Unstable magnetic reconnection self-generates turbulence

TL;DR

This study demonstrates how unstable magnetic reconnection can self-generate turbulence through a three-dimensional current-sheet instability, leading to a transition from laminar flow to fully developed turbulence without external forcing.

Contribution

The paper introduces high-resolution 3D simulations showing self-sustained turbulence arising from magnetic reconnection in magnetohydrodynamic flows, highlighting the role of current-sheet instability.

Findings

Reconnection transitions from laminar to turbulent flow.

Current-sheet instability triggers stochastic reconnection.

Turbulent energy is transferred from magnetic to kinetic fields.

Abstract

Magnetic reconnection and turbulence are deeply intertwined in magnetohydrodynamic flows, yet how reconnection self-generates turbulence remains unclear.
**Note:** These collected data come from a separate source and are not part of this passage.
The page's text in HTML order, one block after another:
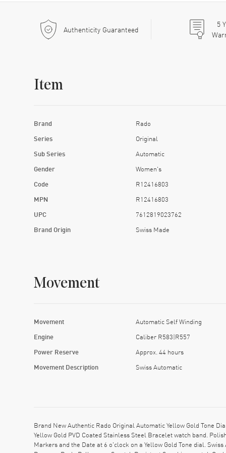
Authenticity Guaranteed 5
Item
Brand Rado
Series Original
Sub Series Automatic
Gender Women's
Code R12416803
MPN R12416803
UPC 7612819023762
Brand Origin Swiss Made
Movement
Movement Automatic Self Winding
Engine Caliber R583|R557
Power Reserve Approx. 44 hours
Movement Description Swiss Automatic
Brand New Authentic Rado Original Automatic Yellow Gold Tone
Yellow Gold PVD Coated Stainless Steel Bracelet watch band.
Markers and the Date at 6 o'clock on a Yellow Gold Tone dial.
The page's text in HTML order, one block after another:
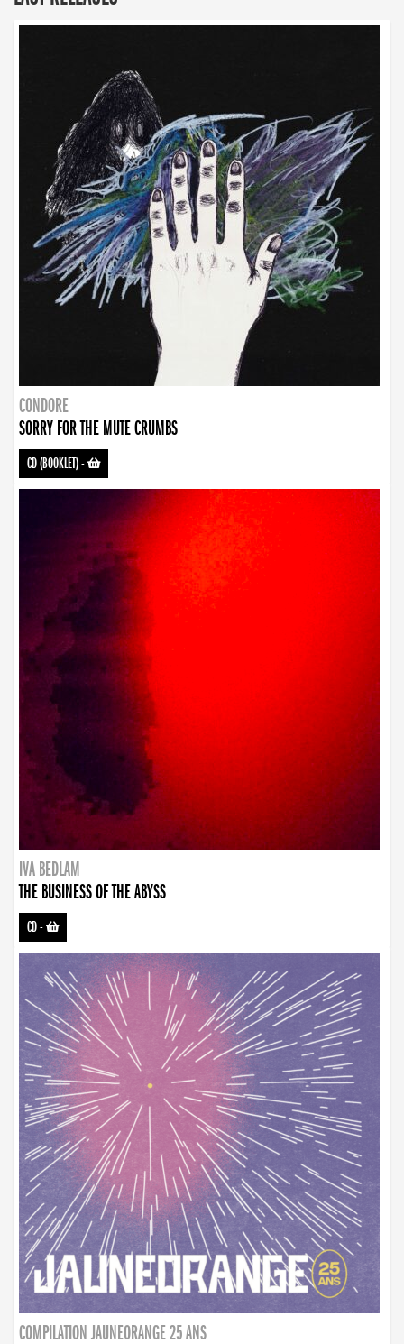
CONDORE
SORRY FOR THE MUTE CRUMBS
CD (BOOKLET)-
IVA BEDLAM
THE BUSINESS OF THE ABYSS
CD-
COMPILATION JAUNEORANGE 25 ANS
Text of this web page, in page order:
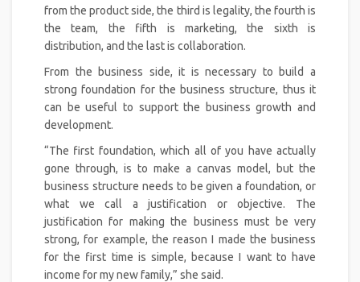
from the product side, the third is legality, the fourth is
the team, the fifth is marketing, the sixth is
distribution, and the last is collaboration.
From the business side, it is necessary to build a
strong foundation for the business structure, thus it
can be useful to support the business growth and
development.
“The first foundation, which all of you have actually
gone through, is to make a canvas model, but the
business structure needs to be given a foundation, or
what we call a justification or objective. The
justification for making the business must be very
strong, for example, the reason I made the business
for the first time is simple, because I want to have
income for my new family,” she said.
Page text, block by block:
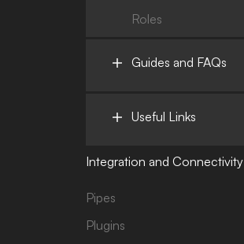
Roles
Guides and FAQs
Useful Links
Integration and Connectivity
Pipes
Plugins
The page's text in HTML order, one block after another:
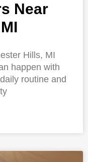
Near
Hills, MI
happen with
routine and
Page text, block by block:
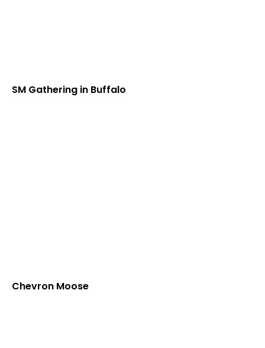
SM Gathering in Buffalo
Chevron Moose
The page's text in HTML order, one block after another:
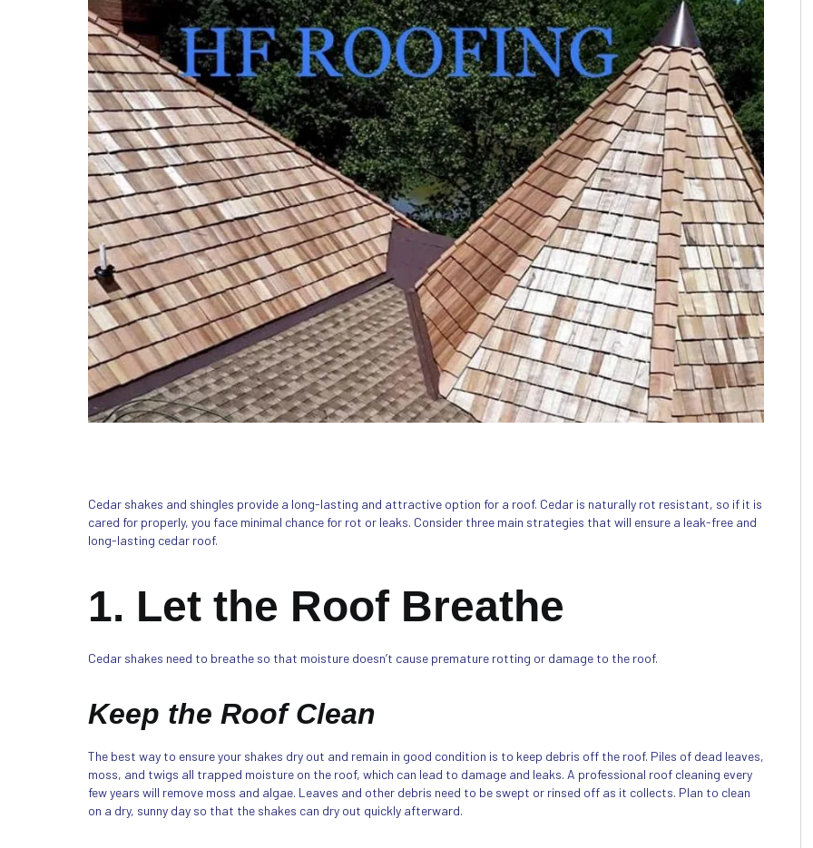
Cedar shakes and shingles provide a long-lasting and attractive option for a roof. Cedar is naturally rot resistant, so if it is
cared for properly, you face minimal chance for rot or leaks. Consider three main strategies that will ensure a leak-free and
long-lasting cedar roof.
1. Let the Roof Breathe
Cedar shakes need to breathe so that moisture doesn’t cause premature rotting or damage to the roof.
Keep the Roof Clean
The best way to ensure your shakes dry out and remain in good condition is to keep debris off the roof. Piles of dead leaves,
moss, and twigs all trapped moisture on the roof, which can lead to damage and leaks. A professional roof cleaning every
few years will remove moss and algae. Leaves and other debris need to be swept or rinsed off as it collects. Plan to clean
on a dry, sunny day so that the shakes can dry out quickly afterward.
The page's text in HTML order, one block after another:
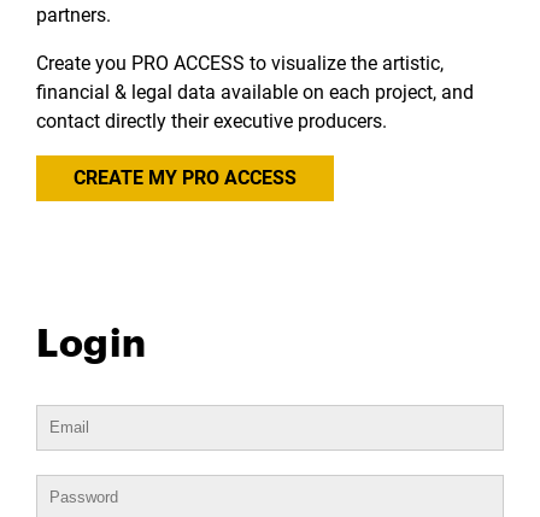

Using an ensemble of high-resolution three-dimensional direct numerical simulations of an unstable magnetised jet with an initially weak mean field, we demonstrate a self-sustained transition from laminar reconnection to fully developed turbulence in the absence of external forcing. We show that a three-dimensional current-sheet instability triggers stochastic reconnection, leading to persistent turbulent energy injection. Energy-budget analysis reveals that the coupling between the turbulent electromotive force and the magnetic mean shear dominates turbulent production, with magnetic fluctuations subsequently transferring energy to the kinetic field through a nonlinear cascade.